== Exercise material ==

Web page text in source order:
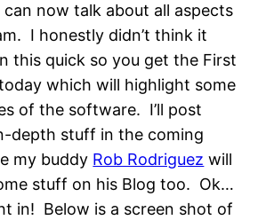
now talk about all aspects
I honestly didn’t think it
this quick so you get the First
which will highlight some
of the software. I’ll post
depth stuff in the coming
my buddy Rob Rodriguez will
stuff on his Blog too. Ok…
in! Below is a screen shot of
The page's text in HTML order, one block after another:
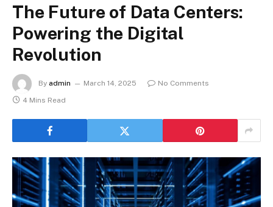
The Future of Data Centers:
Powering the Digital
Revolution
By admin March 14, 2025
No Comments
4 Mins Read
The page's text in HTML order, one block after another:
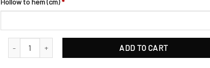
Hollow to hem (cm) *
Elegant Mermaid Gown With Detachable Bell Sleeves quantity
ADD TO CART
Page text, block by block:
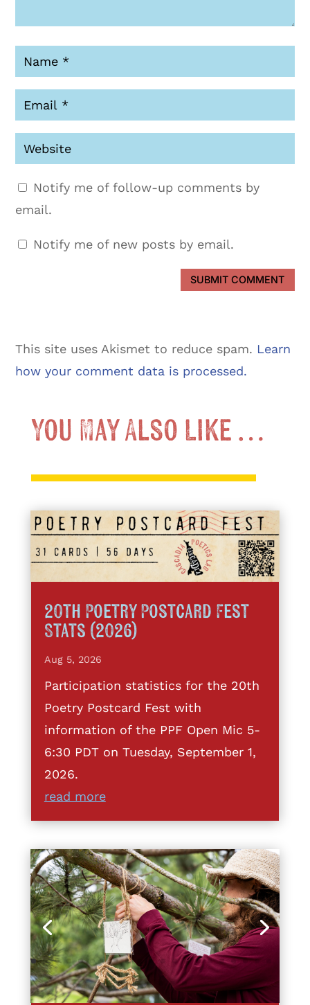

===

When you reproduce the entries above, keep every word exact and leave the images out.

» Written reply:
Web page text in source order:
now talk about all aspects
I honestly didn’t think it
this quick so you get the First
which will highlight some
of the software. I’ll post
depth stuff in the coming
my buddy Rob Rodriguez will
stuff on his Blog too. Ok…
in! Below is a screen shot of
The page's text in HTML order, one block after another:
The Future of Data Centers:
Powering the Digital
Revolution
By admin March 14, 2025
No Comments
4 Mins Read
The page's text in HTML order, one block after another:
Hollow to hem (cm) *
Elegant Mermaid Gown With Detachable Bell Sleeves quantity
ADD TO CART
Page text, block by block:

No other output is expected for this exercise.